Top of DATA LISTING

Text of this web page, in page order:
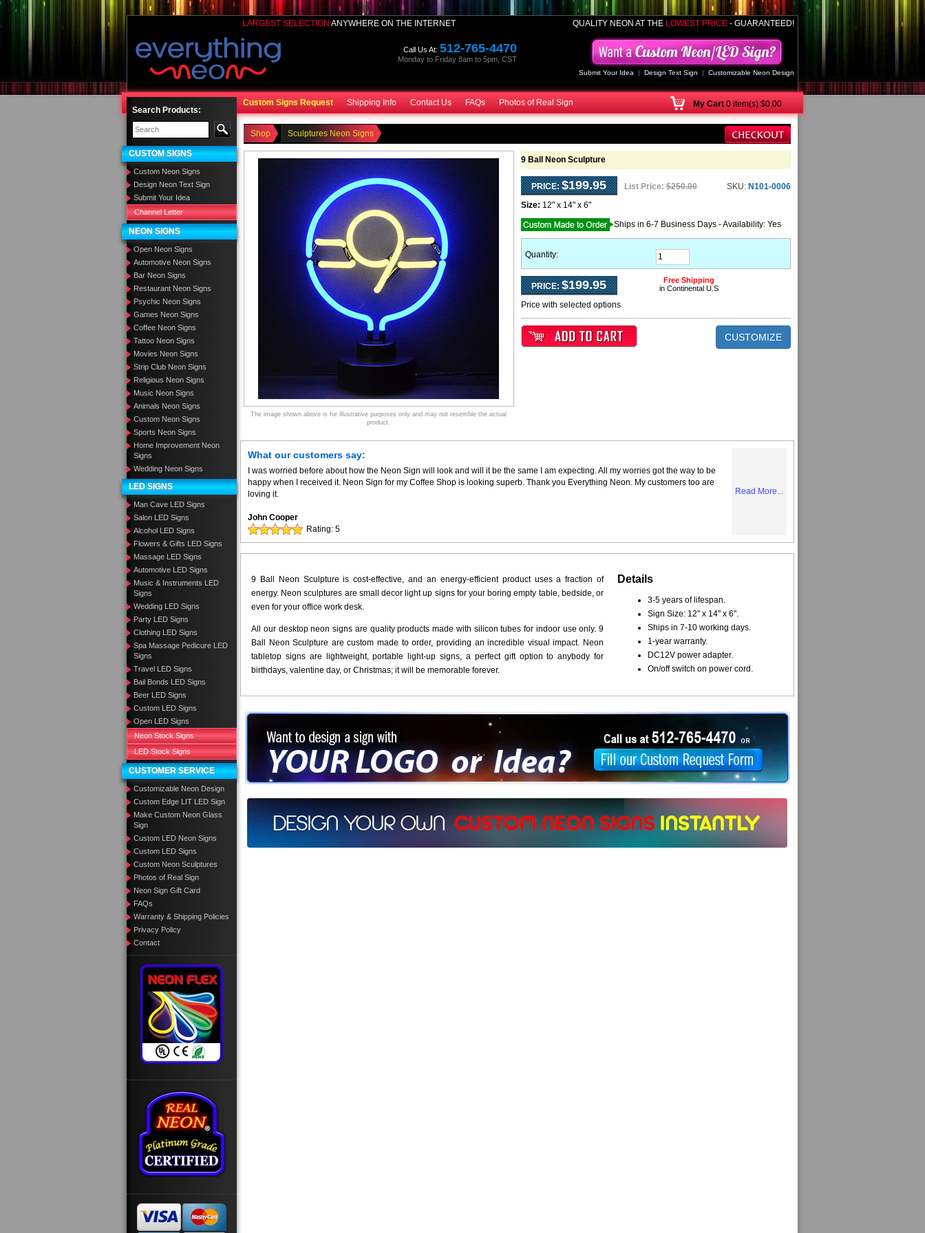
LARGEST SELECTION ANYWHERE ON THE INTERNET QUALITY NEON AT THE LOWEST PRICE - GUARANTEED!
Submit Your Idea | Design Text Sign | Customizable Neon Design
Call Us At: 512-765-4470
Monday to Friday 8am to 5pm, CST
Custom Signs Request Shipping Info Contact Us FAQs Photos of Real Sign My Cart 0 item(s) $0.00
Search Products:
CUSTOM SIGNS
Custom Neon Signs
Design Neon Text Sign
Submit Your Idea
Channel Letter
NEON SIGNS
Open Neon Signs
Automotive Neon Signs
Bar Neon Signs
Restaurant Neon Signs
Psychic Neon Signs
Games Neon Signs
Coffee Neon Signs
Tattoo Neon Signs
Movies Neon Signs
Strip Club Neon Signs
Religious Neon Signs
Music Neon Signs
Animals Neon Signs
Custom Neon Signs
Sports Neon Signs
Home Improvement Neon
Signs
Wedding Neon Signs
LED SIGNS
Man Cave LED Signs
Salon LED Signs
Alcohol LED Signs
Flowers & Gifts LED Signs
Massage LED Signs
Automotive LED Signs
Music & Instruments LED
Signs
Wedding LED Signs
Party LED Signs
Clothing LED Signs
Spa Massage Pedicure LED
Signs
Travel LED Signs
Bail Bonds LED Signs
Beer LED Signs
Custom LED Signs
Open LED Signs
Neon Stock Signs
LED Stock Signs
CUSTOMER SERVICE
Customizable Neon Design
Custom Edge LIT LED Sign
Make Custom Neon Glass
Sign
Custom LED Neon Signs
Custom LED Signs
Custom Neon Sculptures
Photos of Real Sign
Neon Sign Gift Card
FAQs
Warranty & Shipping Policies
Privacy Policy
Contact
Shop Sculptures Neon Signs
The image shown above is for illustrative purposes only and may not resemble the actual
product.
9 Ball Neon Sculpture
PRICE: $199.95 List Price: $250.00 SKU: N101-0006
Size: 12" x 14" x 6"
Ships in 6-7 Business Days - Availability: Yes
Quantity:
PRICE: $199.95
Price with selected options
Free Shipping
in Continental U.S
CUSTOMIZE
What our customers say:
Read More...
I was worried before about how the Neon Sign will look and will it be the same I am expecting. All my worries got the way to be
happy when I received it. Neon Sign for my Coffee Shop is looking superb. Thank you Everything Neon. My customers too are
loving it.
John Cooper
Rating: 5
9 Ball Neon Sculpture is cost-effective, and an energy-efficient product uses a fraction of
energy. Neon sculptures are small decor light up signs for your boring empty table, bedside, or
even for your office work desk.
All our desktop neon signs are quality products made with silicon tubes for indoor use only. 9
Ball Neon Sculpture are custom made to order, providing an incredible visual impact. Neon
tabletop signs are lightweight, portable light-up signs, a perfect gift option to anybody for
birthdays, valentine day, or Christmas; it will be memorable forever.
Details
3-5 years of lifespan.
Sign Size: 12" x 14" x 6".
Ships in 7-10 working days.
1-year warranty.
DC12V power adapter.
On/off switch on power cord.
Want to design a sign with Your Logo or Idea?
Call us at 512-765-4470 or Fill our Custom Request Form
Design your own custom neon signs instantly
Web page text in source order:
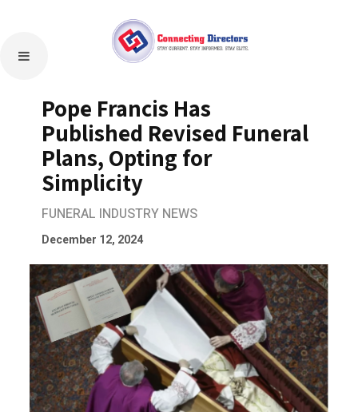
Pope Francis Has
Published Revised Funeral
Plans, Opting for
Simplicity
FUNERAL INDUSTRY NEWS
December 12, 2024
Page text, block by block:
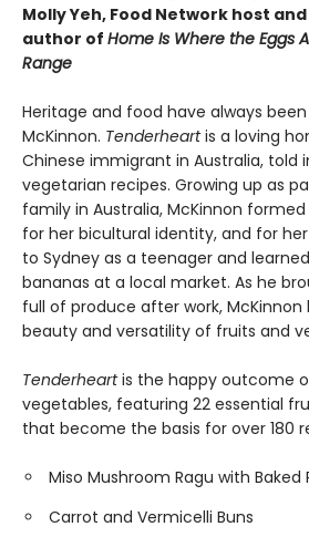
Molly Yeh, Food Network host
author of Home Is Where the Eggs
Range
Heritage and food have always
McKinnon. Tenderheartis a loving
Chinese immigrant in Australia, told
vegetarian recipes. Growing up as
family in Australia, McKinnon
for her bicultural identity, and for
to Sydney as a teenager and
bananas at a local market. As he
full of produce after work,
beauty and versatility of fruits and
Tenderheartis the happy outcome
vegetables, featuring 22 essential
that become the basis for over 180
Miso Mushroom Ragu with Baked
Carrot and Vermicelli Buns
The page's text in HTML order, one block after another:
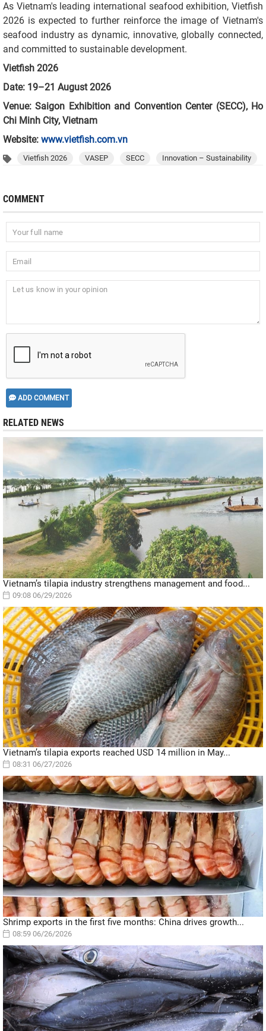
As Vietnam's leading international seafood exhibition, Vietfish
2026 is expected to further reinforce the image of Vietnam's
seafood industry as dynamic, innovative, globally connected,
and committed to sustainable development.
Vietfish 2026
Date: 19–21 August 2026
Venue: Saigon Exhibition and Convention Center (SECC), Ho
Chi Minh City, Vietnam
Website: www.vietfish.com.vn
Vietfish 2026 VASEP SECC Innovation – Sustainability
COMMENT
ADD COMMENT
RELATED NEWS
Vietnam’s tilapia industry strengthens management and food...
09:08 06/29/2026
Vietnam’s tilapia exports reached USD 14 million in May...
08:31 06/27/2026
Shrimp exports in the first five months: China drives growth...
08:59 06/26/2026
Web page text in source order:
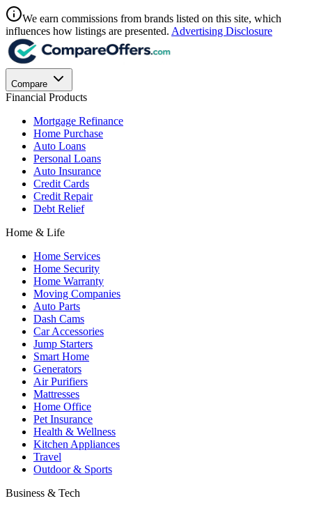
We earn commissions from brands listed on this site, which
influences how listings are presented. Advertising Disclosure
Compare
Financial Products
Mortgage Refinance
Home Purchase
Auto Loans
Personal Loans
Auto Insurance
Credit Cards
Credit Repair
Debt Relief
Home & Life
Home Services
Home Security
Home Warranty
Moving Companies
Auto Parts
Dash Cams
Car Accessories
Jump Starters
Smart Home
Generators
Air Purifiers
Mattresses
Home Office
Pet Insurance
Health & Wellness
Kitchen Appliances
Travel
Outdoor & Sports
Business & Tech
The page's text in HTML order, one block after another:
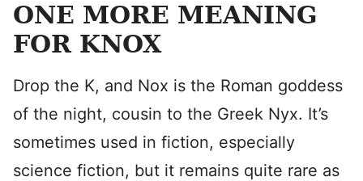
ONE MORE MEANING
FOR KNOX
Drop the K, and Nox is the Roman goddess
of the night, cousin to the Greek Nyx. It’s
sometimes used in fiction, especially
science fiction, but it remains quite rare as
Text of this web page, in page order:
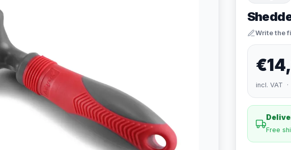
Write the
incl. VAT ·
Free
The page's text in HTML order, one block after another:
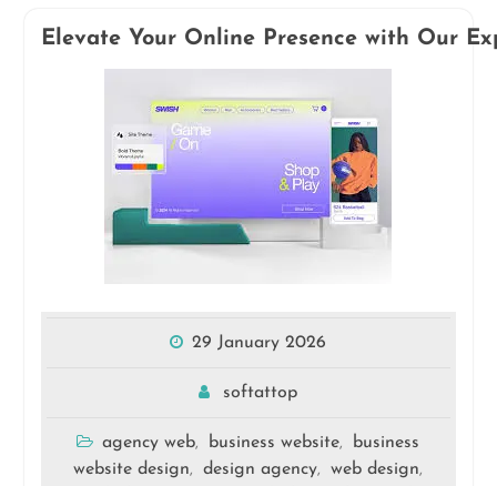
Elevate Your Online Presence with Our
29 January 2026
softattop
agency web, business website,
business
website design, design agency, web design,
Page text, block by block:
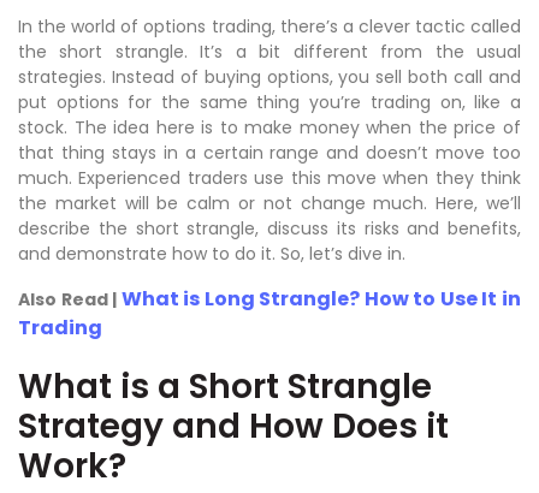
In the world of options trading, there’s a clever tactic called
the short strangle. It’s a bit different from the usual
strategies. Instead of buying options, you sell both call and
put options for the same thing you’re trading on, like a
stock. The idea here is to make money when the price of
that thing stays in a certain range and doesn’t move too
much. Experienced traders use this move when they think
the market will be calm or not change much. Here, we’ll
describe the short strangle, discuss its risks and benefits,
and demonstrate how to do it. So, let’s dive in.
Also Read | What is Long Strangle? How to Use It in
Trading
What is a Short Strangle
Strategy and How Does it
Work?
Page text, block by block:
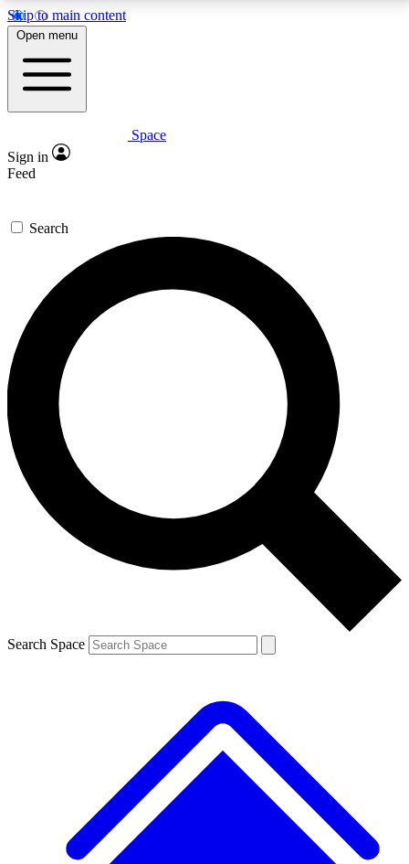
Skip to main content
5
PREMIUM BENEFITS
Expert insights
GET SPACE+ ACCESS QUICK
For the quickest way to join, enter your email below.
We’ll send a confirmation email and sign you up to
Space.com newsletters with the latest inspiration,
expert advice and exclusive offers.
Contact me with news and offers from other Future
brands
By submitting your information you agree to the Terms & Conditions and
and are aged 16 or over.
Open menu
Space
Sign in
Feed
Search
Search Space
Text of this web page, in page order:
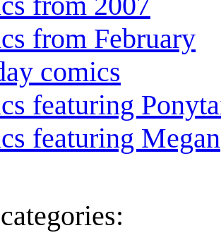
from February
comics
featuring
featuring Megan
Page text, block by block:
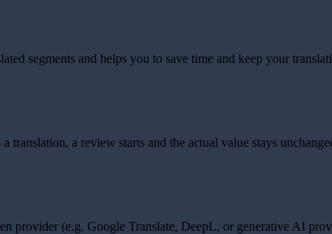
segments and helps you to save time and keep your
a review starts and the actual value stays
provider (e.g. Google Translate, DeepL, or generative AI
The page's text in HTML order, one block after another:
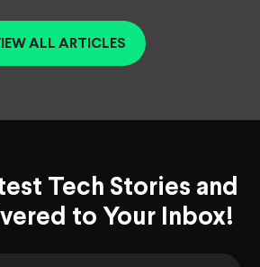
ALL ARTICLES
Tech Stories and
to Your Inbox!
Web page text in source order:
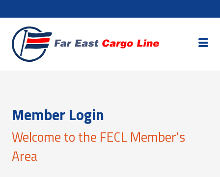
Member Login
Welcome to the FECL Member's
Area
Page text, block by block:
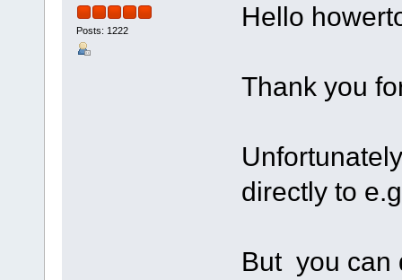
Posts: 1222 Hello
Thank you
directly to
But you can
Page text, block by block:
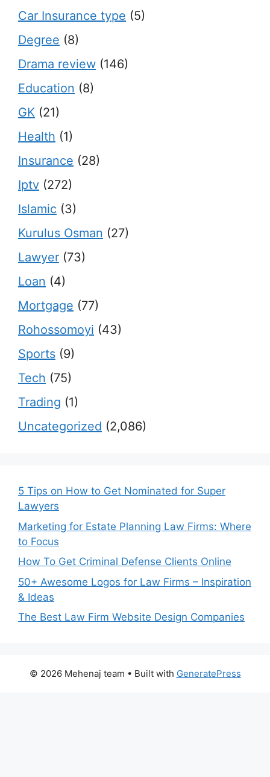
Car Insurance type (5)
Degree (8)
Drama review (146)
Education (8)
GK (21)
Health (1)
Insurance (28)
Iptv (272)
Islamic (3)
Kurulus Osman (27)
Lawyer (73)
Loan (4)
Mortgage (77)
Rohossomoyi (43)
Sports (9)
Tech (75)
Trading (1)
Uncategorized (2,086)
5 Tips on How to Get Nominated for Super
Lawyers
Marketing for Estate Planning Law Firms: Where
to Focus
How To Get Criminal Defense Clients Online
50+ Awesome Logos for Law Firms – Inspiration
& Ideas
The Best Law Firm Website Design Companies
© 2026 Mehenaj team • Built with GeneratePress
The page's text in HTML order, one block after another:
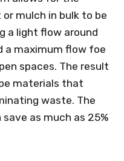
mulch in bulk to be
a light flow around
a maximum flow foe
spaces. The result
materials that
waste. The
as much as 25%

Bottom of DATA LISTING

_YOUR ASSIGNMENT_
Repeat the material above word for word; no images go in the copy.

_ANSWER SECTION_
Text of this web page, in page order:
LARGEST SELECTION ANYWHERE ON THE INTERNET QUALITY NEON AT THE LOWEST PRICE - GUARANTEED!
Submit Your Idea | Design Text Sign | Customizable Neon Design
Call Us At: 512-765-4470
Monday to Friday 8am to 5pm, CST
Custom Signs Request Shipping Info Contact Us FAQs Photos of Real Sign My Cart 0 item(s) $0.00
Search Products:
CUSTOM SIGNS
Custom Neon Signs
Design Neon Text Sign
Submit Your Idea
Channel Letter
NEON SIGNS
Open Neon Signs
Automotive Neon Signs
Bar Neon Signs
Restaurant Neon Signs
Psychic Neon Signs
Games Neon Signs
Coffee Neon Signs
Tattoo Neon Signs
Movies Neon Signs
Strip Club Neon Signs
Religious Neon Signs
Music Neon Signs
Animals Neon Signs
Custom Neon Signs
Sports Neon Signs
Home Improvement Neon
Signs
Wedding Neon Signs
LED SIGNS
Man Cave LED Signs
Salon LED Signs
Alcohol LED Signs
Flowers & Gifts LED Signs
Massage LED Signs
Automotive LED Signs
Music & Instruments LED
Signs
Wedding LED Signs
Party LED Signs
Clothing LED Signs
Spa Massage Pedicure LED
Signs
Travel LED Signs
Bail Bonds LED Signs
Beer LED Signs
Custom LED Signs
Open LED Signs
Neon Stock Signs
LED Stock Signs
CUSTOMER SERVICE
Customizable Neon Design
Custom Edge LIT LED Sign
Make Custom Neon Glass
Sign
Custom LED Neon Signs
Custom LED Signs
Custom Neon Sculptures
Photos of Real Sign
Neon Sign Gift Card
FAQs
Warranty & Shipping Policies
Privacy Policy
Contact
Shop Sculptures Neon Signs
The image shown above is for illustrative purposes only and may not resemble the actual
product.
9 Ball Neon Sculpture
PRICE: $199.95 List Price: $250.00 SKU: N101-0006
Size: 12" x 14" x 6"
Ships in 6-7 Business Days - Availability: Yes
Quantity:
PRICE: $199.95
Price with selected options
Free Shipping
in Continental U.S
CUSTOMIZE
What our customers say:
Read More...
I was worried before about how the Neon Sign will look and will it be the same I am expecting. All my worries got the way to be
happy when I received it. Neon Sign for my Coffee Shop is looking superb. Thank you Everything Neon. My customers too are
loving it.
John Cooper
Rating: 5
9 Ball Neon Sculpture is cost-effective, and an energy-efficient product uses a fraction of
energy. Neon sculptures are small decor light up signs for your boring empty table, bedside, or
even for your office work desk.
All our desktop neon signs are quality products made with silicon tubes for indoor use only. 9
Ball Neon Sculpture are custom made to order, providing an incredible visual impact. Neon
tabletop signs are lightweight, portable light-up signs, a perfect gift option to anybody for
birthdays, valentine day, or Christmas; it will be memorable forever.
Details
3-5 years of lifespan.
Sign Size: 12" x 14" x 6".
Ships in 7-10 working days.
1-year warranty.
DC12V power adapter.
On/off switch on power cord.
Want to design a sign with Your Logo or Idea?
Call us at 512-765-4470 or Fill our Custom Request Form
Design your own custom neon signs instantly
Web page text in source order:
Pope Francis Has
Published Revised Funeral
Plans, Opting for
Simplicity
FUNERAL INDUSTRY NEWS
December 12, 2024
Page text, block by block:
Molly Yeh, Food Network host
author of Home Is Where the Eggs
Range
Heritage and food have always
McKinnon. Tenderheartis a loving
Chinese immigrant in Australia, told
vegetarian recipes. Growing up as
family in Australia, McKinnon
for her bicultural identity, and for
to Sydney as a teenager and
bananas at a local market. As he
full of produce after work,
beauty and versatility of fruits and
Tenderheartis the happy outcome
vegetables, featuring 22 essential
that become the basis for over 180
Miso Mushroom Ragu with Baked
Carrot and Vermicelli Buns
The page's text in HTML order, one block after another:
As Vietnam's leading international seafood exhibition, Vietfish
2026 is expected to further reinforce the image of Vietnam's
seafood industry as dynamic, innovative, globally connected,
and committed to sustainable development.
Vietfish 2026
Date: 19–21 August 2026
Venue: Saigon Exhibition and Convention Center (SECC), Ho
Chi Minh City, Vietnam
Website: www.vietfish.com.vn
Vietfish 2026 VASEP SECC Innovation – Sustainability
COMMENT
ADD COMMENT
RELATED NEWS
Vietnam’s tilapia industry strengthens management and food...
09:08 06/29/2026
Vietnam’s tilapia exports reached USD 14 million in May...
08:31 06/27/2026
Shrimp exports in the first five months: China drives growth...
08:59 06/26/2026
Web page text in source order:
We earn commissions from brands listed on this site, which
influences how listings are presented. Advertising Disclosure
Compare
Financial Products
Mortgage Refinance
Home Purchase
Auto Loans
Personal Loans
Auto Insurance
Credit Cards
Credit Repair
Debt Relief
Home & Life
Home Services
Home Security
Home Warranty
Moving Companies
Auto Parts
Dash Cams
Car Accessories
Jump Starters
Smart Home
Generators
Air Purifiers
Mattresses
Home Office
Pet Insurance
Health & Wellness
Kitchen Appliances
Travel
Outdoor & Sports
Business & Tech
The page's text in HTML order, one block after another:
ONE MORE MEANING
FOR KNOX
Drop the K, and Nox is the Roman goddess
of the night, cousin to the Greek Nyx. It’s
sometimes used in fiction, especially
science fiction, but it remains quite rare as
Text of this web page, in page order:
Write the
incl. VAT ·
Free
The page's text in HTML order, one block after another:
Elevate Your Online Presence with Our
29 January 2026
softattop
agency web, business website,
business
website design, design agency, web design,
Page text, block by block:
In the world of options trading, there’s a clever tactic called
the short strangle. It’s a bit different from the usual
strategies. Instead of buying options, you sell both call and
put options for the same thing you’re trading on, like a
stock. The idea here is to make money when the price of
that thing stays in a certain range and doesn’t move too
much. Experienced traders use this move when they think
the market will be calm or not change much. Here, we’ll
describe the short strangle, discuss its risks and benefits,
and demonstrate how to do it. So, let’s dive in.
Also Read | What is Long Strangle? How to Use It in
Trading
What is a Short Strangle
Strategy and How Does it
Work?
Page text, block by block:
Skip to main content
5
PREMIUM BENEFITS
Expert insights
GET SPACE+ ACCESS QUICK
For the quickest way to join, enter your email below.
We’ll send a confirmation email and sign you up to
Space.com newsletters with the latest inspiration,
expert advice and exclusive offers.
Contact me with news and offers from other Future
brands
By submitting your information you agree to the Terms & Conditions and
and are aged 16 or over.
Open menu
Space
Sign in
Feed
Search
Search Space
Text of this web page, in page order:
from February
comics
featuring
featuring Megan
Page text, block by block:
segments and helps you to save time and keep your
a review starts and the actual value stays
provider (e.g. Google Translate, DeepL, or generative AI
The page's text in HTML order, one block after another:
ALL ARTICLES
Tech Stories and
to Your Inbox!
Web page text in source order:
Member Login
Welcome to the FECL Member's
Area
Page text, block by block:
Posts: 1222 Hello
Thank you
directly to
But you can
Page text, block by block:
Car Insurance type (5)
Degree (8)
Drama review (146)
Education (8)
GK (21)
Health (1)
Insurance (28)
Iptv (272)
Islamic (3)
Kurulus Osman (27)
Lawyer (73)
Loan (4)
Mortgage (77)
Rohossomoyi (43)
Sports (9)
Tech (75)
Trading (1)
Uncategorized (2,086)
5 Tips on How to Get Nominated for Super
Lawyers
Marketing for Estate Planning Law Firms: Where
to Focus
How To Get Criminal Defense Clients Online
50+ Awesome Logos for Law Firms – Inspiration
& Ideas
The Best Law Firm Website Design Companies
© 2026 Mehenaj team • Built with GeneratePress
The page's text in HTML order, one block after another:
mulch in bulk to be
a light flow around
a maximum flow foe
spaces. The result
materials that
waste. The
as much as 25%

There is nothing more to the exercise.